Num todo, porém, estamos diante
de um protagonista bem mais oco do que o filme precisava para ir além. Partida Fria reduz o
tormento de John Manski ao seu segredo. Na ânsia de protegê-lo, o longa peca ao
não se aprofundar nos sentimentos deste homem quebrado pelo seu passado. Ao
sugerir um ‘background’ complexo e até trágico, Jonasz Kosmicki precisava
entregar algo mais sólido. Um estudo de personagem mais intenso. O que não
acontece aqui. Bill Pullman, por sua vez, compensa parte deste problema com uma
performance humana. A sua força nasce da sua fragilidade. O carismático ator
nos faz crer na genialidade de Manski, na angústia dele diante do perigo e na
sua utilidade dentro deste jogo de xadrez entre nações. O elenco como um todo,
aliás, cumpre bem a sua missão.
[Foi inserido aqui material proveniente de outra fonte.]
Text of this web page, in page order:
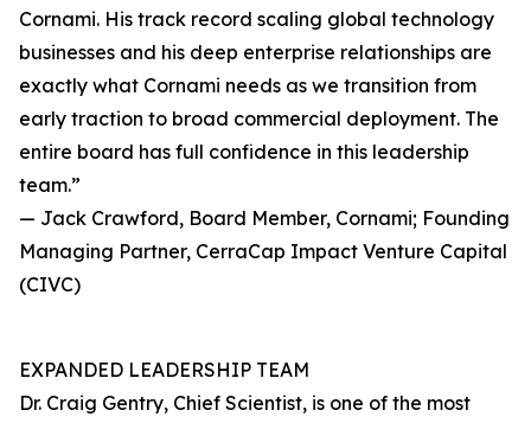
Cornami. His track record scaling global technology
businesses and his deep enterprise relationships are
exactly what Cornami needs as we transition from
early traction to broad commercial deployment. The
entire board has full confidence in this leadership
team.”
— Jack Crawford, Board Member, Cornami; Founding
Managing Partner, CerraCap Impact Venture Capital
(CIVC)
EXPANDED LEADERSHIP TEAM
Dr. Craig Gentry, Chief Scientist, is one of the most
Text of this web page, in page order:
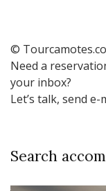
©
Need a
your inbox?
Let’s talk, send
Search
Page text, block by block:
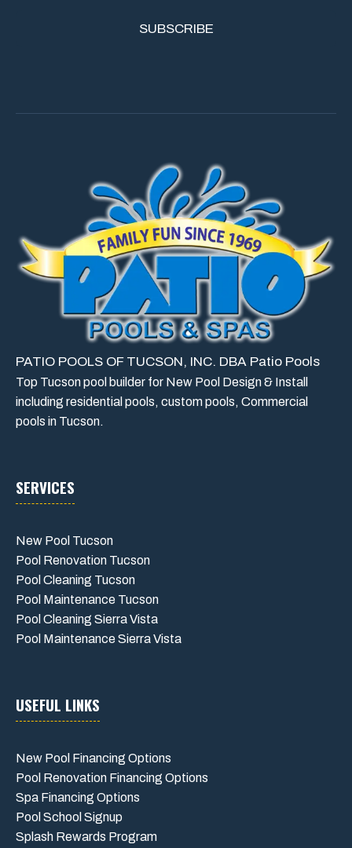
PATIO POOLS OF TUCSON, INC. DBA Patio Pools
Top Tucson pool builder for New Pool Design & Install
including residential pools, custom pools, Commercial
pools in Tucson.
SERVICES
New Pool Tucson
Pool Renovation Tucson
Pool Cleaning Tucson
Pool Maintenance Tucson
Pool Cleaning Sierra Vista
Pool Maintenance Sierra Vista
USEFUL LINKS
New Pool Financing Options
Pool Renovation Financing Options
Spa Financing Options
Pool School Signup
Splash Rewards Program
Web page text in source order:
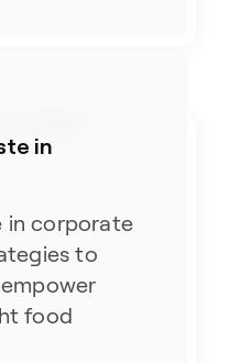
in
in corporate
to
food
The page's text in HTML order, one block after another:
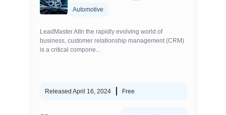
Automotive
LeadMaster AIIn the rapidly evolving world of
business, customer relationship management (CRM)
is a critical compone...
Released April 16, 2024 Free
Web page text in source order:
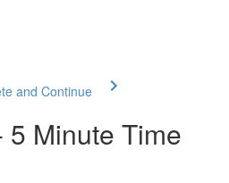
and Continue
5 Minute Time
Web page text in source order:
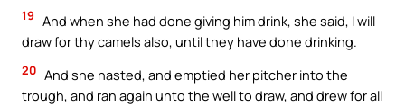
19 And when she had done giving him drink, she said, I will
draw for thy camels also, until they have done drinking.
20 And she hasted, and emptied her pitcher into the
trough, and ran again unto the well to draw, and drew for all
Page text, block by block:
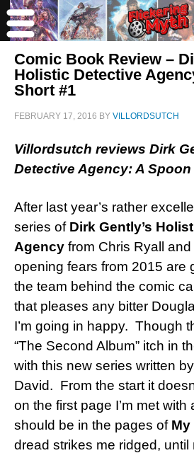
Comic Book Review –
Holistic Detective
Short #1
FEBRUARY 17, 2016 BY VILLORDSUTCH
Villordsutch reviews Dirk
Detective Agency: A
After last year’s rather
series of Dirk Gently’s
Agency from Chris Ryall and
opening fears from 2015 are
the team behind the comic
that pleases any bitter
I’m going in happy. Though
“The Second Album” itch in
with this new series written
David. From the start it
on the first page I’m met with
should be in the pages of
dread strikes me ridged, until
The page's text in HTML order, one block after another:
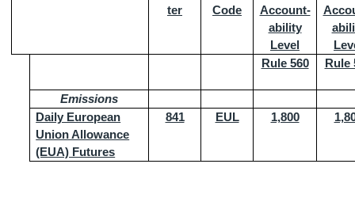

Com um claro valor de produção, a expressiva
direção de arte combinada com a fria fotografia em tons cor de vinho de Pawel
Edelman elevam o nível do longa, Partida Fria remonta um dos conflitos mais
ambíguos da história recente global numa obra intrigante, esperta e a sua
maneira alarmista. No fim, a ameaça atômica ainda segue viva, desta vez num
mundo em que enxadristas infiltrados dificilmente teriam alguma utilidade.